Task material:
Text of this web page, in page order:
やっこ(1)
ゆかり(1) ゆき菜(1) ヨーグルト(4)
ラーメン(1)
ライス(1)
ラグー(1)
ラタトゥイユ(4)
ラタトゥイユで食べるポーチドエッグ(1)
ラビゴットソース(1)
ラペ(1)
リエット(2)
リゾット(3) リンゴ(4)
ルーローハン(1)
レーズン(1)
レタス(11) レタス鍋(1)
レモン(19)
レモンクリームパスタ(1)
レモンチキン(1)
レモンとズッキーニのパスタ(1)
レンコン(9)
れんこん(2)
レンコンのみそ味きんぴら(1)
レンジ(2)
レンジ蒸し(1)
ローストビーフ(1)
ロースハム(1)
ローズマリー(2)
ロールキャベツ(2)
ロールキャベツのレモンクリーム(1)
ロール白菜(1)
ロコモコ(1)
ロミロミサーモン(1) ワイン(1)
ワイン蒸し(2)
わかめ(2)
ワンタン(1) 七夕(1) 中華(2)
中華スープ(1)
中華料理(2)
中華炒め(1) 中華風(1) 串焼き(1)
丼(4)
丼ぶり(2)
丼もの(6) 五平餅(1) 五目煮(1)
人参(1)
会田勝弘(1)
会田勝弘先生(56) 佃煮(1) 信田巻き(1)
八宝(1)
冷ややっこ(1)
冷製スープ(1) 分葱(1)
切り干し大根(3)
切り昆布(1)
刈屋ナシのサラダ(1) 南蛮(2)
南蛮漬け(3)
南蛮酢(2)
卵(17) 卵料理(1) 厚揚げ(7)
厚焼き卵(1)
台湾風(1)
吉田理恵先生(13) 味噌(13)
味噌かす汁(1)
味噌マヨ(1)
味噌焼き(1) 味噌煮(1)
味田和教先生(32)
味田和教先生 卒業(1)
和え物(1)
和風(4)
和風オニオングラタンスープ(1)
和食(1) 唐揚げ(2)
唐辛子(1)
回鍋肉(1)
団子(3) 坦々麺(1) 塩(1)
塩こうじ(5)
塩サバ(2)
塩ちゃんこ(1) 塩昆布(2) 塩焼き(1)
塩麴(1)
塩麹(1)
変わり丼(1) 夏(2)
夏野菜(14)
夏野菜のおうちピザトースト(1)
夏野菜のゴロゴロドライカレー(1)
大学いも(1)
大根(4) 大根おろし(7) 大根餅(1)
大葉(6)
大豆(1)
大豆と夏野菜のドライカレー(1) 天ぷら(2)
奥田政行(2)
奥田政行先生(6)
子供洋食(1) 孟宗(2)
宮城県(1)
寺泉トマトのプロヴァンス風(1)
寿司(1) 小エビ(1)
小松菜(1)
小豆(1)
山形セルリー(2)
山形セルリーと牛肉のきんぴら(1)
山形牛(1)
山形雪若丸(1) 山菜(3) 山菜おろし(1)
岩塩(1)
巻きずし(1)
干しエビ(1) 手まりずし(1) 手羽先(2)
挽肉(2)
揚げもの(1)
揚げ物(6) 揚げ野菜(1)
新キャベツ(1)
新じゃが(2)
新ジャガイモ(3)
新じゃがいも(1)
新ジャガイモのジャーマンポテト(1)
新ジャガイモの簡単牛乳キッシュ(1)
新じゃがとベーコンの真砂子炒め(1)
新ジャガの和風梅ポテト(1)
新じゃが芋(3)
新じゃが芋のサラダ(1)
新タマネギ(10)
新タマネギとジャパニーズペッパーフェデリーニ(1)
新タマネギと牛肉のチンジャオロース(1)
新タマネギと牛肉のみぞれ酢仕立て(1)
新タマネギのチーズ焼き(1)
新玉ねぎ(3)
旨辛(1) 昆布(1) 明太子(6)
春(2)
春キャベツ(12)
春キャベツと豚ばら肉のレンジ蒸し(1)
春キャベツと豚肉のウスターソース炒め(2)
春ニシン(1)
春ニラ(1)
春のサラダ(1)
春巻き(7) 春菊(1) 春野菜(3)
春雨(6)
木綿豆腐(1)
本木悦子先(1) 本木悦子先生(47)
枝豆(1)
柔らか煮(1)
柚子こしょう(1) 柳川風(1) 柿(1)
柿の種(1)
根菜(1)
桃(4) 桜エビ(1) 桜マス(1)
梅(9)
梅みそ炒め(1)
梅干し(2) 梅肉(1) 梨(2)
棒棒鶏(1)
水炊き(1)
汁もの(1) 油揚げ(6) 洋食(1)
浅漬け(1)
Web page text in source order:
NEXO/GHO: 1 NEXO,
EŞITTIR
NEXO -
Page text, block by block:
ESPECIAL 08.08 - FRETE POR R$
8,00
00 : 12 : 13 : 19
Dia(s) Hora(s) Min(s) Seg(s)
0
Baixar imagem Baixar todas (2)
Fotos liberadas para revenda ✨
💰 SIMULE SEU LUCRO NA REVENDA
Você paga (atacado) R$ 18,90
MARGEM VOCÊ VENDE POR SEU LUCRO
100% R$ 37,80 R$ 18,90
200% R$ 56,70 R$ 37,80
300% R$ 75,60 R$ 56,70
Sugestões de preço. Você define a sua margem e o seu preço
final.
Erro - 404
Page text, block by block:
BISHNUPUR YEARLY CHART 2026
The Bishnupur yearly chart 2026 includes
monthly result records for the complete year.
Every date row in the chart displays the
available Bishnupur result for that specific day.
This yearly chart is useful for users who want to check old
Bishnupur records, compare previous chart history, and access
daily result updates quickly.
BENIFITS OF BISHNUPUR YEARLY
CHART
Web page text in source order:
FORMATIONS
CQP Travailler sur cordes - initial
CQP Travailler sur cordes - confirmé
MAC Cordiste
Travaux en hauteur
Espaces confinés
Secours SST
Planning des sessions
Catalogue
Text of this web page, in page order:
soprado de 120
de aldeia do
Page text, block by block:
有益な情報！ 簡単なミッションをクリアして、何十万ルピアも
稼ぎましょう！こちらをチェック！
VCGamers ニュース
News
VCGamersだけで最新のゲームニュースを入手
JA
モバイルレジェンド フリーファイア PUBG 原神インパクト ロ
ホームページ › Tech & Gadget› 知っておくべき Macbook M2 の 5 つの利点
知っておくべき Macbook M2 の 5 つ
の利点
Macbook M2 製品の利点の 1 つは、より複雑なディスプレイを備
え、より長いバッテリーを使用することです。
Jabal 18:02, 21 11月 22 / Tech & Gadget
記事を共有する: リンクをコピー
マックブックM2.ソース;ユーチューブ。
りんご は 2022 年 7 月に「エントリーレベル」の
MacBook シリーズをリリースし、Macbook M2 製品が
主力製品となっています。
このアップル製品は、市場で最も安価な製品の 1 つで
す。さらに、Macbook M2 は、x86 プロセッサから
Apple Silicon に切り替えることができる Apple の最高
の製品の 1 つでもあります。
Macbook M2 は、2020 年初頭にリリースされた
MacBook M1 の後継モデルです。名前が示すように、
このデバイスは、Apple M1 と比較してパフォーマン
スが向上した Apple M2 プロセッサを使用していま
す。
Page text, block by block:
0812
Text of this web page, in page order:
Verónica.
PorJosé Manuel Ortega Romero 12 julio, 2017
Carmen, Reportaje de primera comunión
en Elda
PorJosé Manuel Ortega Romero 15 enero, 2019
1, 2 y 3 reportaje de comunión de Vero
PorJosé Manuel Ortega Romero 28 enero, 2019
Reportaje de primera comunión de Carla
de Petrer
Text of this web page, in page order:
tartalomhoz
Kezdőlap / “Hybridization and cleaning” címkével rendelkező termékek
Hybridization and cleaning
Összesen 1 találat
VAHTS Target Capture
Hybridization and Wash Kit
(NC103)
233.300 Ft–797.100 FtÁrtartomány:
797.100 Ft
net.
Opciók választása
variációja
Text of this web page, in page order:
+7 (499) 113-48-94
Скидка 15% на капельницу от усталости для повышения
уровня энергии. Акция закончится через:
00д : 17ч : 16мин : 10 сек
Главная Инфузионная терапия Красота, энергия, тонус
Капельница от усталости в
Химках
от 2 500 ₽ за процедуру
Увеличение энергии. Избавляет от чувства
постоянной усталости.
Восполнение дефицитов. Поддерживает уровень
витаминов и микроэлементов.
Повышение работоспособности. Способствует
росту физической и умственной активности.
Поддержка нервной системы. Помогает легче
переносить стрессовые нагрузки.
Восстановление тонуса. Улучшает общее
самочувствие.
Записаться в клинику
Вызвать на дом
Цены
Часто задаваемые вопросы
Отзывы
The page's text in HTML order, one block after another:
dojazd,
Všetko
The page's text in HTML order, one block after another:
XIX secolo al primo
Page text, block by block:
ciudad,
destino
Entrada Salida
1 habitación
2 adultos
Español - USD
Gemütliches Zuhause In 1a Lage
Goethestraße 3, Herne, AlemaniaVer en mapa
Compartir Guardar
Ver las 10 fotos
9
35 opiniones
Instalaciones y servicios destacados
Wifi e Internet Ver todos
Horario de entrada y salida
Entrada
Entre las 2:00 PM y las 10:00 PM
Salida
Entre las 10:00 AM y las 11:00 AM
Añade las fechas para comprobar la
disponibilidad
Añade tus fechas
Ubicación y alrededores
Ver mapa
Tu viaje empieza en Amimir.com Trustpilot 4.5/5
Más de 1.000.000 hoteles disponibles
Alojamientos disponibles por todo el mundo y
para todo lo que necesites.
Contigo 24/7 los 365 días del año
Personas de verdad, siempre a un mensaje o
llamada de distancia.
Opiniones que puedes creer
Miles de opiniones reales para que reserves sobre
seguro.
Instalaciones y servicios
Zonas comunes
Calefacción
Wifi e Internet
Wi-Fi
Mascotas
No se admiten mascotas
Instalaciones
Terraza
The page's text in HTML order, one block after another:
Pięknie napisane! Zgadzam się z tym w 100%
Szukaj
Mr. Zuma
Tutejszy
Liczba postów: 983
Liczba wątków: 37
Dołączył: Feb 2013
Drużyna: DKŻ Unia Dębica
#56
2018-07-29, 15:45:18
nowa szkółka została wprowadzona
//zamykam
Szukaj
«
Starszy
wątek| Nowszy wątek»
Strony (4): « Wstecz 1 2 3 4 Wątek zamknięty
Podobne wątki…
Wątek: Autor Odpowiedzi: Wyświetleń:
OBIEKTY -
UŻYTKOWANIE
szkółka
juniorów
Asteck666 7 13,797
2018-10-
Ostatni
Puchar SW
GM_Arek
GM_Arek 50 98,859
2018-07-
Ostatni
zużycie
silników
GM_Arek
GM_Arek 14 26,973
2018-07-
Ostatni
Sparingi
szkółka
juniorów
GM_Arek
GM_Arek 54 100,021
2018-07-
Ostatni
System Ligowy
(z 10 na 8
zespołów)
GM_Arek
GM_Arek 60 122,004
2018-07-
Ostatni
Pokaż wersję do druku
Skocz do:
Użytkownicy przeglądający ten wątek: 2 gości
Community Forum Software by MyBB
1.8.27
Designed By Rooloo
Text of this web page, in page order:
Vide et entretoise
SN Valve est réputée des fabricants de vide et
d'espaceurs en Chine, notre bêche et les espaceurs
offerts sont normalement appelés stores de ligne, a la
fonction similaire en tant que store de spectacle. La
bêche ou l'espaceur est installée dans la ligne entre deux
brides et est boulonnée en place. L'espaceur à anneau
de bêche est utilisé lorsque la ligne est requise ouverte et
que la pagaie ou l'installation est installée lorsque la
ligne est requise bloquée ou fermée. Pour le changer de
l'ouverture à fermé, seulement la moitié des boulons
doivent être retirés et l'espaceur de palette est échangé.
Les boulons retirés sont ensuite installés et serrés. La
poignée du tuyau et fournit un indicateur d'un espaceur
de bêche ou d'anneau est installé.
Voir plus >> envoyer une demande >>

Work order:
From the first line of the records to the line containing "梅干し(2) 梅肉(1) 梨(2)", inclusive, transcribe everything exactly and leave out the rest.

Written response:
Text of this web page, in page order:
やっこ(1)
ゆかり(1) ゆき菜(1) ヨーグルト(4)
ラーメン(1)
ライス(1)
ラグー(1)
ラタトゥイユ(4)
ラタトゥイユで食べるポーチドエッグ(1)
ラビゴットソース(1)
ラペ(1)
リエット(2)
リゾット(3) リンゴ(4)
ルーローハン(1)
レーズン(1)
レタス(11) レタス鍋(1)
レモン(19)
レモンクリームパスタ(1)
レモンチキン(1)
レモンとズッキーニのパスタ(1)
レンコン(9)
れんこん(2)
レンコンのみそ味きんぴら(1)
レンジ(2)
レンジ蒸し(1)
ローストビーフ(1)
ロースハム(1)
ローズマリー(2)
ロールキャベツ(2)
ロールキャベツのレモンクリーム(1)
ロール白菜(1)
ロコモコ(1)
ロミロミサーモン(1) ワイン(1)
ワイン蒸し(2)
わかめ(2)
ワンタン(1) 七夕(1) 中華(2)
中華スープ(1)
中華料理(2)
中華炒め(1) 中華風(1) 串焼き(1)
丼(4)
丼ぶり(2)
丼もの(6) 五平餅(1) 五目煮(1)
人参(1)
会田勝弘(1)
会田勝弘先生(56) 佃煮(1) 信田巻き(1)
八宝(1)
冷ややっこ(1)
冷製スープ(1) 分葱(1)
切り干し大根(3)
切り昆布(1)
刈屋ナシのサラダ(1) 南蛮(2)
南蛮漬け(3)
南蛮酢(2)
卵(17) 卵料理(1) 厚揚げ(7)
厚焼き卵(1)
台湾風(1)
吉田理恵先生(13) 味噌(13)
味噌かす汁(1)
味噌マヨ(1)
味噌焼き(1) 味噌煮(1)
味田和教先生(32)
味田和教先生 卒業(1)
和え物(1)
和風(4)
和風オニオングラタンスープ(1)
和食(1) 唐揚げ(2)
唐辛子(1)
回鍋肉(1)
団子(3) 坦々麺(1) 塩(1)
塩こうじ(5)
塩サバ(2)
塩ちゃんこ(1) 塩昆布(2) 塩焼き(1)
塩麴(1)
塩麹(1)
変わり丼(1) 夏(2)
夏野菜(14)
夏野菜のおうちピザトースト(1)
夏野菜のゴロゴロドライカレー(1)
大学いも(1)
大根(4) 大根おろし(7) 大根餅(1)
大葉(6)
大豆(1)
大豆と夏野菜のドライカレー(1) 天ぷら(2)
奥田政行(2)
奥田政行先生(6)
子供洋食(1) 孟宗(2)
宮城県(1)
寺泉トマトのプロヴァンス風(1)
寿司(1) 小エビ(1)
小松菜(1)
小豆(1)
山形セルリー(2)
山形セルリーと牛肉のきんぴら(1)
山形牛(1)
山形雪若丸(1) 山菜(3) 山菜おろし(1)
岩塩(1)
巻きずし(1)
干しエビ(1) 手まりずし(1) 手羽先(2)
挽肉(2)
揚げもの(1)
揚げ物(6) 揚げ野菜(1)
新キャベツ(1)
新じゃが(2)
新ジャガイモ(3)
新じゃがいも(1)
新ジャガイモのジャーマンポテト(1)
新ジャガイモの簡単牛乳キッシュ(1)
新じゃがとベーコンの真砂子炒め(1)
新ジャガの和風梅ポテト(1)
新じゃが芋(3)
新じゃが芋のサラダ(1)
新タマネギ(10)
新タマネギとジャパニーズペッパーフェデリーニ(1)
新タマネギと牛肉のチンジャオロース(1)
新タマネギと牛肉のみぞれ酢仕立て(1)
新タマネギのチーズ焼き(1)
新玉ねぎ(3)
旨辛(1) 昆布(1) 明太子(6)
春(2)
春キャベツ(12)
春キャベツと豚ばら肉のレンジ蒸し(1)
春キャベツと豚肉のウスターソース炒め(2)
春ニシン(1)
春ニラ(1)
春のサラダ(1)
春巻き(7) 春菊(1) 春野菜(3)
春雨(6)
木綿豆腐(1)
本木悦子先(1) 本木悦子先生(47)
枝豆(1)
柔らか煮(1)
柚子こしょう(1) 柳川風(1) 柿(1)
柿の種(1)
根菜(1)
桃(4) 桜エビ(1) 桜マス(1)
梅(9)
梅みそ炒め(1)
梅干し(2) 梅肉(1) 梨(2)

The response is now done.